Пальцы и запястья её дальновидно не стали ничем украшать: сложно представить те украшения, что остались бы держаться на перьях, которые должны появиться вместо пальцев. Зато на шею повесили ожерелье в несколько рядов, сделанное из золотистых бляшек, похожих на монеты, в центре каждой из которых сверкал самоцвет.

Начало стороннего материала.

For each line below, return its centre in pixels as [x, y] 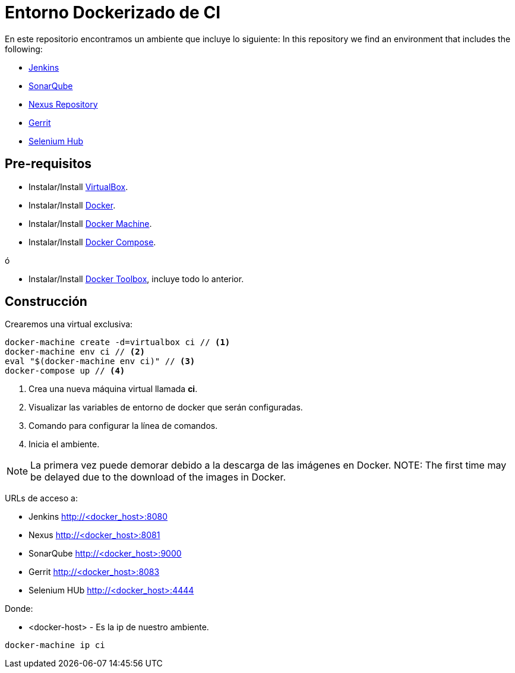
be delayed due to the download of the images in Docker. [158, 477]
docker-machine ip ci [55, 645]
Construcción [46, 302]
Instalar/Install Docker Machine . [90, 223]
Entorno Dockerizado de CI [113, 12]
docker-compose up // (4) [65, 371]
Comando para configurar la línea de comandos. [123, 426]
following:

Прошло больше суток с того момента, как незнакомые люди сняли её с коня Ивлада. Ей отвели богатые покои – быть может, даже самые богатые во дворце, но Лита боялась прикасаться к чужим вещам и даже на кровать ночью легла с неохотой. В светлице постоянно находились служанки, мельтешили и тихо ахали, готовые по первому указанию броситься помогать гостье. Но сколько Лита ни спрашивала о судьбе Ивлада, они не отвечали. Пару раз заходил Домир, но она отсылала его обратно, хоть и была рада, что её песня не навредила ему. Ружан заглянул лишь однажды, убедился, что с Литой всё в порядке, и больше не докучал.
Душили и давили стены дворца. Кругом были дерево и камень, роспись и ковры: запахи смолы, тканей, благовоний. Лите хотелось видеть небо, хотелось дышать студёным, звенящим воздухом и ощущать ароматы снега, спящей под коркой льда воды и тонкий аромат медовых яблок, покрытых снежной глазурью.
С раннего утра вокруг неё сновали служанки – робкие и тихие, с быстрыми и ловкими пальцами. Приносили угощения, пряные напитки, поправляли причёску и одежду, шептались о чём-то и поглядывали на Литу с жадным голодным любопытством, а Лита вздыхала и подсчитывала, когда луна подарит ей привычный птиче-человечий облик и избавит от несуразного тонкого тела… Только вот беда – вновь превращение произойдёт на глазах у людей. От этой мысли становилось тревожно и будто бы липко.